In his four years as pope, Benedict had never directly addressed condom use, although his position is not new. His predecessor, Pope John Paul II, often said that sexual abstinence -- not condoms -- was the best way to prevent the spread of the disease.

Benedict also said the Roman Catholic Church was at the forefront of the battle against AIDS.

"You can't resolve it with the distribution of condoms," the pope told reporters aboard the plane heading to Yaounde. "On the contrary, it increases the problem."

The pope said a responsible and moral attitude toward sex would help fight the disease.

The Roman Catholic Church rejects the use of condoms as part of its overall teaching against artificial contraception. Senior Vatican officials have advocated fidelity in marriage and abstinence from premarital sex as key weapons in the fight against AIDS.

About 22 million people in sub-Saharan Africa are infected with HIV, according to UNAIDS. In 2007, three-quarters of all AIDS deaths worldwide were there, as well as two-thirds of all people living with HIV.

Rebecca Hodes with the Treatment Action Campaign in South Africa said if the pope was serious about preventing new HIV infections, he would focus on promoting wide access to condoms and spreading information on how best to use them.

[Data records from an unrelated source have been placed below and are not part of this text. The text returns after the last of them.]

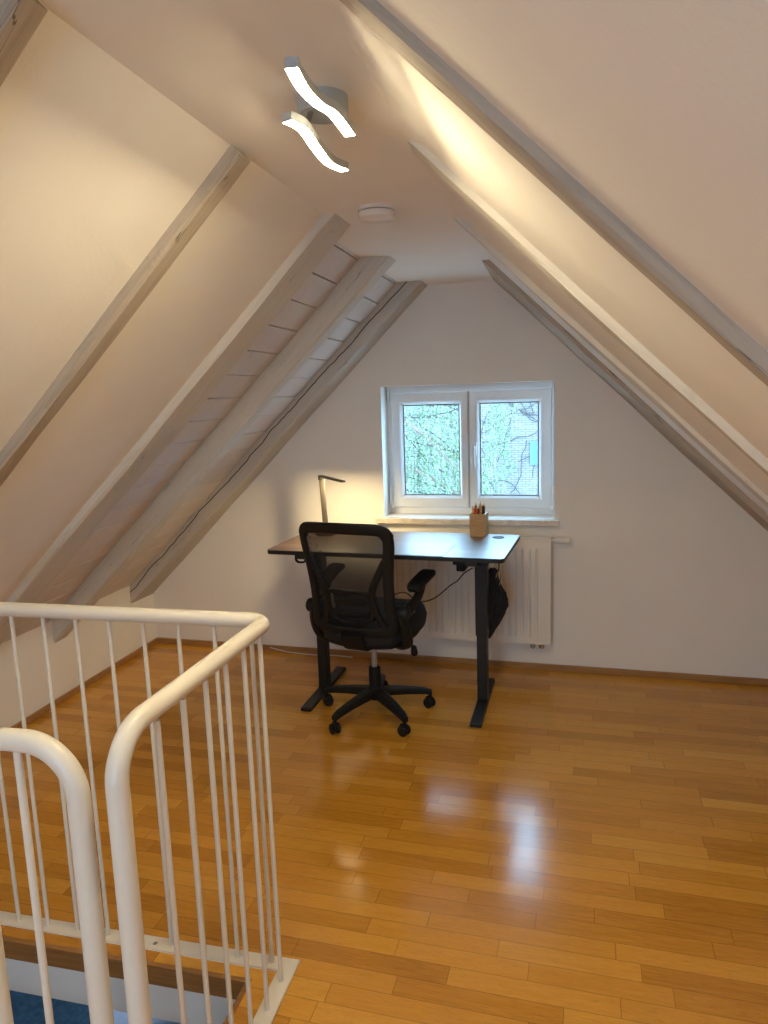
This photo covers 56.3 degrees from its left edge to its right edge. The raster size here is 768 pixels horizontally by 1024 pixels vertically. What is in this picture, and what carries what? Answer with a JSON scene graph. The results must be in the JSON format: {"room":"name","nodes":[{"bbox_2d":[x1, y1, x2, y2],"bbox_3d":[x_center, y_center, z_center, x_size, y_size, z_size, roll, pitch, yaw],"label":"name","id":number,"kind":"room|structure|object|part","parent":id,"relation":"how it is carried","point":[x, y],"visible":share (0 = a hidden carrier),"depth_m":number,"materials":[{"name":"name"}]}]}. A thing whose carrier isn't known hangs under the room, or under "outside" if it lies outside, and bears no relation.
{"room":"home office","nodes":[
{"label":"home office","id":0,"kind":"room"},
{"bbox_2d":[0,586,156,727],"bbox_3d":[-2.312,0.909,2.025,0.150,1.290,6.500,0,9,14],"label":"wall","id":1,"kind":"structure","parent":0,"point":[127,636],"depth_m":3.93,"materials":[{"name":"paint"}]},
{"bbox_2d":[10,637,157,727],"bbox_3d":[-2.246,1.360,1.960,0.014,0.036,6.060,0,9,14],"label":"baseboard","id":2,"kind":"structure","parent":1,"relation":"attached to","point":[74,691],"depth_m":4.11,"materials":[{"name":"brown wood"}]},
{"bbox_2d":[0,7,321,601],"bbox_3d":[-1.846,0.248,0.745,2.607,2.632,4.480,0,9,14],"label":"ceiling","id":3,"kind":"structure","parent":0,"point":[97,163],"depth_m":1.74,"materials":[{"name":"paint"}]},
{"bbox_2d":[0,0,47,86],"bbox_3d":[-1.477,0.120,1.425,2.062,1.999,0.067,0,9,14],"label":"roof beam","id":4,"kind":"structure","parent":3,"relation":"attached to","point":[19,19],"depth_m":1.05,"materials":[{"name":"beige wood"}]},
{"bbox_2d":[0,145,250,485],"bbox_3d":[-1.307,0.003,2.118,2.063,2.000,0.074,0,9,14],"label":"roof beam","id":5,"kind":"structure","parent":3,"relation":"attached to","point":[231,165],"depth_m":1.85,"materials":[{"name":"beige wood"}]},
{"bbox_2d":[3,242,396,642],"bbox_3d":[-1.154,-0.220,3.793,2.607,2.540,2.200,0,9,14],"label":"boards","id":6,"kind":"object","parent":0,"point":[336,264],"visible":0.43,"depth_m":3.44,"materials":[{"name":"beige wood"}]},
{"bbox_2d":[0,213,349,644],"bbox_3d":[-1.119,-0.131,2.845,2.082,2.022,0.202,0,9,14],"label":"roof beam","id":7,"kind":"structure","parent":6,"relation":"attached to","point":[329,228],"depth_m":2.67,"materials":[{"name":"beige wood"}]},
{"bbox_2d":[51,256,395,642],"bbox_3d":[-0.942,-0.253,3.564,2.085,2.022,0.123,0,9,14],"label":"roof beam","id":8,"kind":"structure","parent":6,"relation":"attached to","point":[364,274],"depth_m":3.44,"materials":[{"name":"beige wood"}]},
{"bbox_2d":[129,281,427,603],"bbox_3d":[-0.744,-0.391,4.373,2.085,2.021,0.353,0,9,14],"label":"roof beam","id":9,"kind":"structure","parent":6,"relation":"attached to","point":[399,298],"depth_m":4.20,"materials":[{"name":"beige wood"}]},
{"bbox_2d":[38,0,492,284],"bbox_3d":[-0.291,-0.922,1.219,0.615,0.250,6.500,0,9,14],"label":"ceiling","id":10,"kind":"structure","parent":0,"point":[221,62],"depth_m":1.46,"materials":[{"name":"paint"}]},
{"bbox_2d":[282,56,354,171],"bbox_3d":[-0.126,-0.790,1.407,0.122,0.083,0.554,0,9,14],"label":"ceiling lamp","id":11,"kind":"object","parent":10,"relation":"attached to","point":[315,104],"visible":1,"depth_m":1.40,"materials":[{"name":"silver metal"}]},
{"bbox_3d":[-0.150,-0.784,1.432,0.011,0.046,0.035,2,10,24],"label":"arm","id":12,"kind":"part","parent":11,"relation":"part of","materials":[{"name":"silver metal"}]},
{"bbox_2d":[284,120,346,171],"bbox_3d":[-0.138,-0.769,1.520,0.034,0.007,0.347,0,9,13],"label":"diffuser","id":13,"kind":"object","parent":11,"relation":"attached to","point":[305,128],"depth_m":1.49,"materials":[{"name":"beige"}]},
{"bbox_2d":[286,68,354,136],"bbox_3d":[-0.111,-0.730,1.292,0.032,0.002,0.318,1,10,15],"label":"diffuser","id":14,"kind":"object","parent":11,"relation":"attached to","point":[298,76],"depth_m":1.28,"materials":[{"name":"beige"}]},
{"bbox_2d":[358,203,394,223],"bbox_3d":[-0.023,-0.963,2.320,0.120,0.040,0.120,0,9,14],"label":"smoke detector","id":15,"kind":"object","parent":10,"relation":"attached to","point":[372,213],"visible":1,"depth_m":2.28,"materials":[{"name":"white plastic"}]},
{"bbox_2d":[0,643,767,1023],"bbox_3d":[-0.155,1.470,1.566,4.465,0.190,6.450,0,9,14],"label":"floor","id":16,"kind":"structure","parent":0,"point":[594,851],"depth_m":2.59,"materials":[{"name":"brown wood"}]},
{"bbox_2d":[2,936,251,1023],"bbox_3d":[-0.941,1.381,1.869,1.044,0.064,0.566,0,9,14],"label":"trim","id":17,"kind":"structure","parent":16,"relation":"attached to","point":[159,974],"depth_m":2.08,"materials":[{"name":"brown wood"}]},
{"bbox_2d":[0,602,299,1023],"bbox_3d":[-0.908,0.834,1.778,1.164,1.046,0.719,0,9,14],"label":"stair railing","id":18,"kind":"object","parent":16,"relation":"on","point":[130,935],"visible":0.99,"depth_m":1.83,"materials":[{"name":"white metal"}]},
{"bbox_2d":[0,727,113,1023],"bbox_3d":[-0.650,0.899,1.376,0.295,1.028,0.060,0,9,14],"label":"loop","id":19,"kind":"object","parent":18,"relation":"attached to","point":[73,779],"visible":1,"depth_m":1.30,"materials":[{"name":"white metal"}]},
{"bbox_3d":[-0.891,1.346,1.861,1.164,0.007,0.719,0,9,14],"label":"plate","id":20,"kind":"part","parent":18,"relation":"part of","materials":[{"name":"white metal"}]},
{"bbox_2d":[270,647,352,657],"bbox_3d":[-0.465,0.888,4.536,0.562,0.029,0.020,1,10,16],"label":"cable","id":21,"kind":"object","parent":16,"relation":"on","point":[270,647],"visible":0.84,"depth_m":4.54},
{"bbox_2d":[299,522,435,736],"bbox_3d":[-0.075,0.515,3.564,0.604,1.048,0.665,2,10,23],"label":"office chair","id":22,"kind":"object","parent":16,"relation":"on","point":[350,566],"visible":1,"depth_m":3.34,"materials":[{"name":"black plastic"}]},
{"bbox_3d":[-0.191,0.921,3.712,0.263,0.074,0.062,2,10,23],"label":"star arm","id":23,"kind":"part","parent":22,"relation":"part of","materials":[{"name":"black plastic"}]},
{"bbox_3d":[-0.171,0.317,3.297,0.476,0.570,0.170,2,10,23],"label":"backrest frame","id":24,"kind":"part","parent":22,"relation":"part of","materials":[{"name":"black plastic"}]},
{"bbox_3d":[-0.157,0.445,3.339,0.251,0.184,0.065,2,10,23],"label":"lumbar frame","id":25,"kind":"part","parent":22,"relation":"part of","materials":[{"name":"black plastic"}]},
{"bbox_3d":[-0.152,0.949,3.531,0.062,0.074,0.262,7,12,42],"label":"star arm","id":26,"kind":"part","parent":22,"relation":"part of","materials":[{"name":"black plastic"}]},
{"bbox_3d":[-0.044,0.546,3.614,0.471,0.153,0.510,2,10,23],"label":"seat","id":27,"kind":"part","parent":22,"relation":"part of","materials":[{"name":"fabric"}]},
{"bbox_3d":[-0.025,0.900,3.806,0.062,0.074,0.262,-1,9,7],"label":"star arm","id":28,"kind":"part","parent":22,"relation":"part of","materials":[{"name":"black plastic"}]},
{"bbox_3d":[0.036,0.946,3.509,0.062,0.074,0.262,-7,10,-29],"label":"star arm","id":29,"kind":"part","parent":22,"relation":"part of","materials":[{"name":"black plastic"}]},
{"bbox_3d":[0.115,0.916,3.679,0.262,0.074,0.062,-4,9,-11],"label":"star arm","id":30,"kind":"part","parent":22,"relation":"part of","materials":[{"name":"black plastic"}]},
{"bbox_3d":[0.100,0.670,3.574,0.144,0.081,0.036,2,10,23],"label":"tilt lever","id":31,"kind":"part","parent":22,"relation":"part of","materials":[{"name":"black plastic"}]},
{"bbox_2d":[267,531,519,727],"bbox_3d":[0.070,0.575,3.813,1.216,0.843,0.626,1,10,18],"label":"desk","id":32,"kind":"object","parent":16,"relation":"on","point":[477,552],"visible":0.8,"depth_m":3.69,"materials":[{"name":"black metal"}]},
{"bbox_2d":[318,475,344,521],"bbox_3d":[-0.275,-0.031,3.954,0.116,0.334,0.280,-10,12,-42],"label":"desk lamp","id":33,"kind":"object","parent":32,"relation":"on","point":[321,478],"visible":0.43,"depth_m":4.00,"materials":[{"name":"brown metal"}]},
{"bbox_2d":[394,542,454,555],"bbox_3d":[-0.009,0.180,3.644,0.700,0.002,0.293,1,10,18],"label":"desk pad","id":34,"kind":"object","parent":32,"relation":"on","point":[401,548],"visible":0.48,"depth_m":3.58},
{"bbox_2d":[395,567,472,601],"bbox_3d":[0.155,0.482,3.979,0.167,0.474,0.816,-9,11,-36],"label":"power cable","id":35,"kind":"object","parent":32,"relation":"hanging from","point":[472,567],"visible":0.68,"depth_m":3.75,"materials":[{"name":"black plastic"}]},
{"bbox_2d":[469,512,488,536],"bbox_3d":[0.512,0.065,3.867,0.085,0.122,0.085,1,10,20],"label":"pencil holder","id":36,"kind":"object","parent":32,"relation":"on","point":[478,523],"visible":0.93,"depth_m":3.83,"materials":[{"name":"brown wood"}]},
{"bbox_3d":[0.501,0.423,3.667,0.060,0.422,0.070,1,10,18],"label":"leg","id":37,"kind":"part","parent":32,"relation":"part of","materials":[{"name":"black metal"}]},
{"bbox_2d":[488,563,508,638],"bbox_3d":[0.581,0.419,3.756,0.135,0.502,0.131,-9,12,-39],"label":"hanging bag","id":38,"kind":"object","parent":32,"relation":"hanging from","point":[498,599],"visible":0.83,"depth_m":3.72,"materials":[{"name":"black fabric"}]},
{"bbox_2d":[153,280,767,678],"bbox_3d":[0.619,-0.362,4.268,5.000,2.890,0.420,1,10,16],"label":"wall","id":39,"kind":"structure","parent":0,"point":[661,569],"depth_m":4.00,"materials":[{"name":"paint"}]},
{"bbox_2d":[157,637,767,685],"bbox_3d":[0.446,0.892,4.303,4.120,0.036,0.014,1,10,16],"label":"baseboard","id":40,"kind":"structure","parent":39,"relation":"attached to","point":[497,663],"depth_m":4.20,"materials":[{"name":"brown wood"}]},
{"bbox_2d":[375,381,559,526],"bbox_3d":[0.481,-0.340,4.178,1.065,0.799,0.252,1,10,16],"label":"window","id":41,"kind":"structure","parent":39,"relation":"in","point":[469,398],"depth_m":4.20,"materials":[{"name":"white plastic"}]},
{"bbox_3d":[0.275,-0.369,4.295,0.464,0.685,0.052,1,10,16],"label":"sash","id":42,"kind":"part","parent":41,"relation":"part of","materials":[{"name":"white plastic"}]},
{"bbox_3d":[0.484,0.044,4.206,1.065,0.033,0.181,1,10,16],"label":"sill","id":43,"kind":"part","parent":41,"relation":"part of","materials":[{"name":"stone"}]},
{"bbox_3d":[0.522,-0.330,4.176,0.028,0.147,0.054,1,10,16],"label":"handle","id":44,"kind":"part","parent":41,"relation":"part of","materials":[{"name":"white plastic"}]},
{"bbox_3d":[0.734,-0.363,4.165,0.470,0.685,0.052,1,10,16],"label":"sash","id":45,"kind":"part","parent":41,"relation":"part of","materials":[{"name":"white plastic"}]},
{"bbox_2d":[394,535,569,648],"bbox_3d":[0.554,0.455,4.149,1.008,0.659,0.106,1,10,16],"label":"radiator","id":46,"kind":"object","parent":39,"relation":"attached to","point":[526,572],"visible":0.55,"depth_m":4.08,"materials":[{"name":"white metal"}]},
{"bbox_2d":[519,535,549,538],"bbox_3d":[0.489,0.134,4.095,0.898,0.004,0.070,1,10,16],"label":"grille","id":47,"kind":"object","parent":46,"relation":"attached to","point":[537,536],"depth_m":3.98,"materials":[{"name":"white metal"}]},
{"bbox_3d":[0.932,0.442,4.021,0.006,0.617,0.071,1,10,16],"label":"panel","id":48,"kind":"part","parent":46,"relation":"part of","materials":[{"name":"white metal"}]},
{"bbox_2d":[324,0,767,495],"bbox_3d":[0.964,0.302,0.139,2.532,2.536,4.620,0,9,14],"label":"ceiling","id":49,"kind":"structure","parent":0,"point":[658,109],"depth_m":0.74,"materials":[{"name":"paint"}]},
{"bbox_2d":[339,0,767,385],"bbox_3d":[0.936,0.150,0.856,2.142,2.076,0.068,0,9,14],"label":"roof beam","id":50,"kind":"structure","parent":49,"relation":"attached to","point":[606,224],"depth_m":0.91,"materials":[{"name":"beige wood"}]},
{"bbox_2d":[407,140,767,475],"bbox_3d":[1.132,0.016,1.656,2.140,2.078,0.112,0,9,14],"label":"roof beam","id":51,"kind":"structure","parent":49,"relation":"attached to","point":[486,211],"depth_m":1.69,"materials":[{"name":"beige wood"}]},
{"bbox_2d":[452,216,767,506],"bbox_3d":[1.313,-0.110,2.394,2.141,2.078,0.112,0,9,14],"label":"roof beam","id":52,"kind":"structure","parent":49,"relation":"attached to","point":[681,423],"depth_m":2.42,"materials":[{"name":"beige wood"}]},
{"bbox_2d":[480,243,767,514],"bbox_3d":[1.699,-0.268,3.253,2.593,2.618,1.880,0,9,14],"label":"ceiling","id":53,"kind":"structure","parent":0,"point":[492,258],"depth_m":3.08,"materials":[{"name":"paint"}]},
{"bbox_2d":[482,260,767,530],"bbox_3d":[1.606,-0.317,3.570,2.131,2.065,0.812,0,9,14],"label":"roof beam","id":54,"kind":"structure","parent":53,"relation":"attached to","point":[498,276],"depth_m":3.29,"materials":[{"name":"beige wood"}]},
{"bbox_3d":[-1.113,3.988,3.142,5.600,0.100,6.200,0,9,14],"label":"floor","id":55,"kind":"structure","parent":0,"visible":0},
{"bbox_2d":[10,990,89,1023],"bbox_3d":[-1.741,3.429,4.244,2.530,0.692,2.680,0,9,14],"label":"bed","id":56,"kind":"object","parent":55,"relation":"on","point":[26,1008],"visible":0.07,"depth_m":4.45,"materials":[{"name":"blue fabric"}]},
{"bbox_2d":[113,1010,180,1023],"bbox_3d":[-1.388,2.960,4.349,0.600,0.186,0.440,-4,9,-15],"label":"pillow","id":57,"kind":"object","parent":56,"relation":"on","point":[119,1017],"visible":0.04,"depth_m":4.15,"materials":[{"name":"fabric"}]},
{"label":"outside","id":58,"kind":"structure","parent":0,"visible":0},
{"bbox_3d":[5.452,2.978,22.441,60.000,0.200,35.400,0,9,14],"label":"ground","id":59,"kind":"structure","parent":58,"visible":0},
{"bbox_2d":[404,403,518,493],"bbox_3d":[0.076,1.419,10.257,3.722,7.144,1.221,0,9,14],"label":"willow tree","id":60,"kind":"object","parent":59,"relation":"on","point":[424,435],"visible":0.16,"depth_m":9.54,"materials":[{"name":"green plant"}]},
{"bbox_2d":[404,402,537,494],"bbox_3d":[3.809,-0.649,19.827,16.800,7.900,6.800,0,9,14],"label":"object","id":61,"kind":"structure","parent":59,"relation":"on","point":[527,484],"depth_m":16.81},
{"bbox_2d":[408,402,537,493],"bbox_3d":[2.934,-0.535,16.846,7.741,8.684,0.079,0,9,14],"label":"climbing vine","id":62,"kind":"object","parent":61,"relation":"attached to","point":[524,413],"visible":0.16,"depth_m":16.71,"materials":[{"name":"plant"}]},
{"bbox_2d":[530,441,537,464],"bbox_3d":[3.830,-1.365,16.541,0.910,0.560,0.095,0,9,14],"label":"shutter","id":63,"kind":"object","parent":61,"relation":"hanging from","point":[533,444],"depth_m":16.59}
]}

"Instead, his opposition to condoms conveys that religious dogma is more important to him than the lives of Africans," said Hodes, head of policy, communication and research for the organization.

Even some priests and nuns working with those living with HIV/AIDS question the church's opposition to condoms amid the pandemic ravaging Africa. Many Africans do, as well.

"Talking about the non-use of condoms is out of place. We need condoms to protect ourselves against diseases and AIDS," teacher Narcisse Takou said Tuesday in Yaounde.

On his arrival in Yaounde, the pope was greeted by Cameroon's President Paul Biya, who has ruled since 1982 and whose government has been accused of abuses in crushing political opponents.

The pope made no specific reference to the situation in Cameroon but said in general remarks on Africa that "a Christian can never remain silent" in the face of violence, poverty, hunger, corruption or abuse of power.

"The saving message of the Gospel needs to be proclaimed loud and clear so that the light of Christ can shine into the darkness of people's lives," Benedict said as the president and other political leaders looked on.

Benedict's African trip this week will also take him to Angola.